(Items from a data source)
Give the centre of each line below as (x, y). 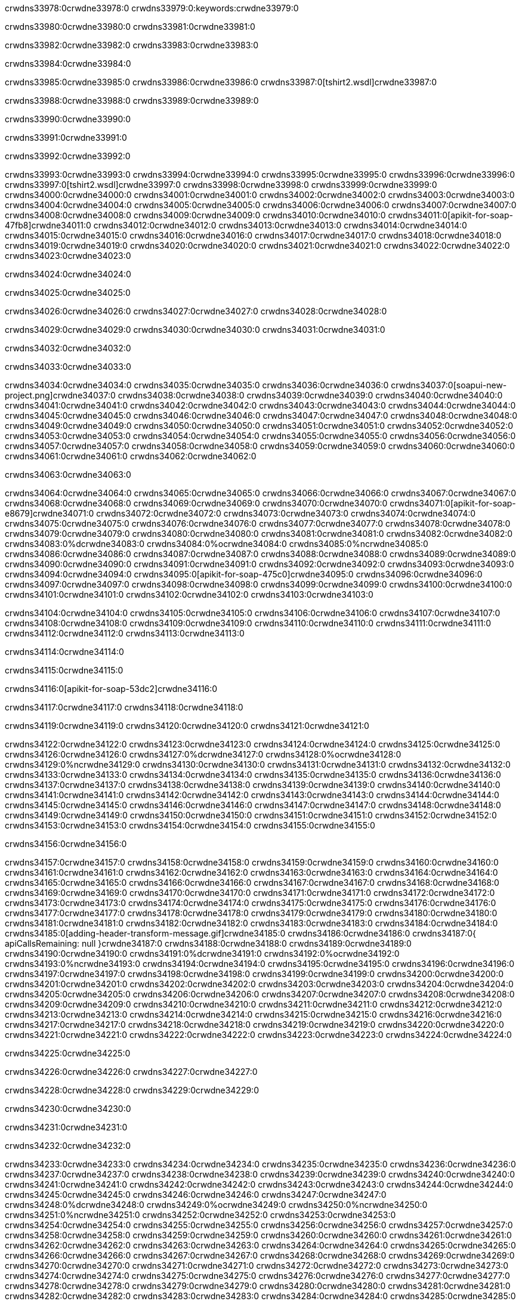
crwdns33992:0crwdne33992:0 (68, 156)
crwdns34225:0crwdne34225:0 (68, 1053)
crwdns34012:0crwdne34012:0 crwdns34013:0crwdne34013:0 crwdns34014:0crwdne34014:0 (280, 225)
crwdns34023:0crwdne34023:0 (68, 256)
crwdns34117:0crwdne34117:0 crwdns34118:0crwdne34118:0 (124, 707)
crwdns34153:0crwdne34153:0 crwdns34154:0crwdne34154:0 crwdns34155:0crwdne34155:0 (190, 825)
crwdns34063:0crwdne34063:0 (68, 475)
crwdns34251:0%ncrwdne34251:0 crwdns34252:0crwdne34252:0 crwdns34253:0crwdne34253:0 (200, 1215)
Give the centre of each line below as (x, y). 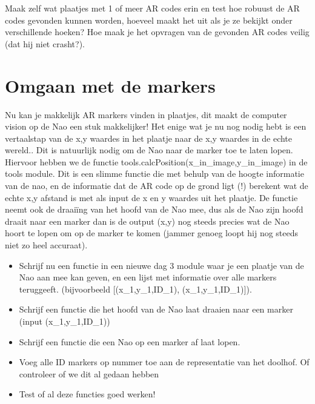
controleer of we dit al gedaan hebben (89, 373)
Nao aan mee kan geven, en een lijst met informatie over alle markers (148, 277)
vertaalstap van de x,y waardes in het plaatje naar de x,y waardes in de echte (149, 138)
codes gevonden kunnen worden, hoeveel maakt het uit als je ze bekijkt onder (149, 20)
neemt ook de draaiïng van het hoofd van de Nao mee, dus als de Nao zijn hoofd (154, 209)
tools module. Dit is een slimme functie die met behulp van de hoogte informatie (154, 174)
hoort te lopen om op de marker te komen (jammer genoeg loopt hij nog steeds (152, 233)
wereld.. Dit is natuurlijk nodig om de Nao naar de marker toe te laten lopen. (149, 150)
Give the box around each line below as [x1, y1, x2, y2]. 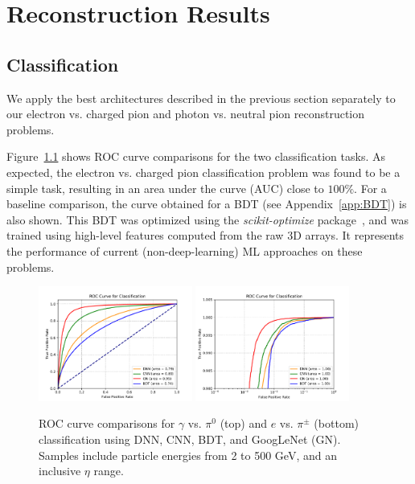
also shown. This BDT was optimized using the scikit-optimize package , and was [6, 211, 409, 228]
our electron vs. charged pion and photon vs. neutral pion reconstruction [6, 105, 365, 122]
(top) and [220, 415, 267, 432]
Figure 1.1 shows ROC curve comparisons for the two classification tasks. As [6, 148, 385, 165]
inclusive [39, 462, 81, 479]
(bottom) [314, 415, 359, 432]
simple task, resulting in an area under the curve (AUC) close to [6, 179, 324, 196]
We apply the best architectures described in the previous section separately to [6, 89, 396, 106]
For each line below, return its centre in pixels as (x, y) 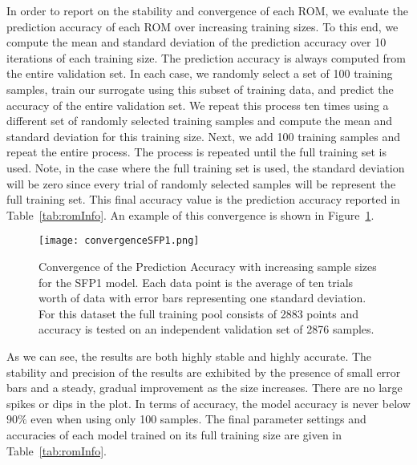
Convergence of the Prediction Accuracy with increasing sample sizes (208, 266)
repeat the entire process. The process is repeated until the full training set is (197, 152)
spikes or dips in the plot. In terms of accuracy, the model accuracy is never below (208, 403)
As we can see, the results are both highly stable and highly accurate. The (189, 356)
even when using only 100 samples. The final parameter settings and (198, 419)
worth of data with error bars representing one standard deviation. (202, 298)
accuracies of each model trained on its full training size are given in (174, 434)
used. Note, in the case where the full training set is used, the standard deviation (206, 167)

## Requirement:
Your response should consist solely of the lines from the line with "Figure 1.1 shows" through the last line of the entries above, printed exactly and without pictures.

## The answer:
Figure 1.1 shows ROC curve comparisons for the two classification tasks. As [6, 148, 385, 165]
inclusive [39, 462, 81, 479]
(bottom) [314, 415, 359, 432]
simple task, resulting in an area under the curve (AUC) close to [6, 179, 324, 196]
We apply the best architectures described in the previous section separately to [6, 89, 396, 106]
For each line below, return its centre in pixels as (x, y) 
Convergence of the Prediction Accuracy with increasing sample sizes (208, 266)
repeat the entire process. The process is repeated until the full training set is (197, 152)
spikes or dips in the plot. In terms of accuracy, the model accuracy is never below (208, 403)
As we can see, the results are both highly stable and highly accurate. The (189, 356)
even when using only 100 samples. The final parameter settings and (198, 419)
worth of data with error bars representing one standard deviation. (202, 298)
accuracies of each model trained on its full training size are given in (174, 434)
used. Note, in the case where the full training set is used, the standard deviation (206, 167)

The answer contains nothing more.